Comment 23 Geoffrey Garen 2007-03-28 10:55:25 PDT
Anders found this comment in the Mozilla source code, which seems to confirm that their behavior truly is random. It looks like Firefox may never release browser-created streams:

1180     // FIXME: http://bugzilla.mozilla.org/show_bug.cgi?id=240131
1181     //
1182     // Is it ok to leave pstream->ndata set here, and who releases it
1183     // (or is it even properly ref counted)? And who closes the stream
1184     // etc?

(http://lxr.mozilla.org/seamonkey/source/modules/plugin/base/src/ns4xPlugin.cpp)
Comment 24 Geoffrey Garen 2007-03-28 13:29:34 PDT
After further reflection, I don't think we want to eliminate NPN_DestoryStream. It's an important networking optimization in the case of a plug-in that wants to do its own loading. The plug-in first calls NPN_DestroyStream to cancel the browser's loading.
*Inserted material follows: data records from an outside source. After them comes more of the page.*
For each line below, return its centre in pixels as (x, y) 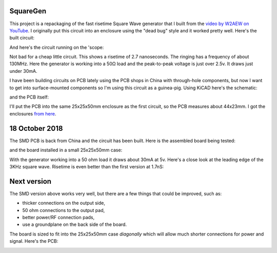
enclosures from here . (33, 113)
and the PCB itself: (29, 97)
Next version (30, 181)
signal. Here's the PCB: (34, 241)
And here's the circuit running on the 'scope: (57, 47)
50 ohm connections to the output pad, (64, 210)
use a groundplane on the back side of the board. (75, 225)
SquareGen (28, 11)
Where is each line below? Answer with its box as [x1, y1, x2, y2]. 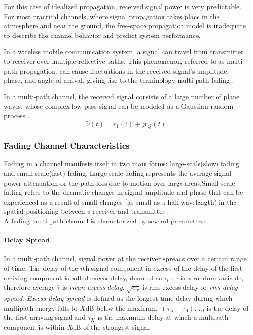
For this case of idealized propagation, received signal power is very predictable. [4, 1, 242, 11]
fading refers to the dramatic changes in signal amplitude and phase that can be [4, 187, 243, 197]
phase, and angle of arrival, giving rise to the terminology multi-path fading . [4, 75, 234, 85]
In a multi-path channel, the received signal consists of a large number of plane [4, 91, 240, 101]
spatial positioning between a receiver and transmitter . [4, 206, 169, 216]
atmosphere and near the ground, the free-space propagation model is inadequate [4, 20, 246, 31]
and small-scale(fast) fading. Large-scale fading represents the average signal [4, 168, 232, 178]
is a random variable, [181, 272, 244, 282]

In that case, we don't want to continue the browser's loading, slowing down the real load.
Comment 25 Geoffrey Garen 2007-03-28 13:32:24 PDT
If we decide to keep NPStream objects around for the lifetime of a plug-in, I think we need to answer the question of what to do in the case of, e.g., a Flash-based email client, which might create hundreds or even thousands of streams in one sitting. Do we leak all that memory? Cut it off at some limit? Use a white list or black list?
Comment 26 Geoffrey Garen 2007-03-28 16:44:06 PDT
> I don't agree with your assessment here. It doesn't sound hard to destroy the
> plug-ins before destroying the plug-in streams.
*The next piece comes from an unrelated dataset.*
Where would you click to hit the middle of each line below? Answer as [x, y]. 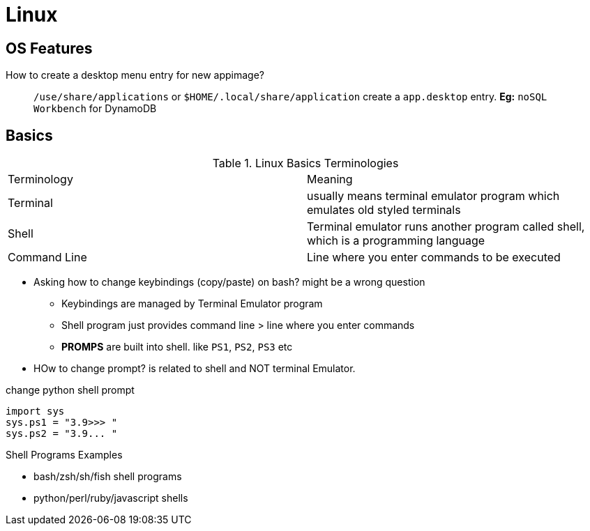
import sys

That seems really non-trivial to me. We can't make stream destruction destroy a plug-in because it's normal for a plug-in to outlast a stream. We can't make the code that destroys all streams destroy all plug-ins, since we wouldn't want stopping a page load, for example, to have the side-efect of unloading the page's plug-ins.
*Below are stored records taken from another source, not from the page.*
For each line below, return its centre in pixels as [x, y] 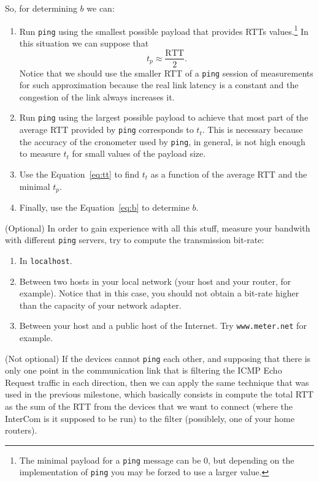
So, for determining [41, 8]
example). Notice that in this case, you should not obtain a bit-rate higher [159, 293]
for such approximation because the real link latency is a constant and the [159, 85]
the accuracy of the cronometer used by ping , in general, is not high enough [162, 141]
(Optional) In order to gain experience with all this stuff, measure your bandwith [158, 228]
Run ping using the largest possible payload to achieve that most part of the [164, 117]
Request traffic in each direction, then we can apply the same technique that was [157, 382]
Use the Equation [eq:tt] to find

It seems to me that we would need to re-order the loader state machine to wait until a page had torn down before canceling its loaders. In addition to being very tricky, that solution would degrade networking performance in the case of a navigation that interrupted another navigation, since both navigations would remain live until the new navigation became committed.
Comment 27 Geoffrey Garen 2007-03-28 17:26:06 PDT
Created attachment 13855 [details]
patch

This patch eschews an "Is this stream valid?" check in favor of a "Does this stream belong to the plug-in using it?" check. So it avoids introducing a function that can create subtle bugs by promising to do more than it actually can, even though It doesn't do much more in the way of guarding against bad behavior.
Comment 28 Darin Adler 2007-03-28 17:40:25 PDT
Comment on attachment 13855 [details]
patch

You wore me down, man. r=me
Comment 29 Geoffrey Garen 2007-03-29 08:35:04 PDT
Committed revision 20571.
Comment 30 Patricia Warwick 2007-03-29 11:47:33 PDT
It is not totally clear from the  Mark's comments about the huge amounts of memory being used ... did that apply to Webkit or Safari? The person for whom I was developing this page tested it with Safari and reported that it caused his system to come to a halt. Could that be a related bug in Safari?
Comment 31 Mark Rowe (bdash) 2007-03-29 12:05:01 PDT
Patricia, my comment was about r19968 of WebKit.  It'll be worth retesting this site with Geoff's fix to see if the large memory increase is still present.  If it is, that should be filed in a new bug report.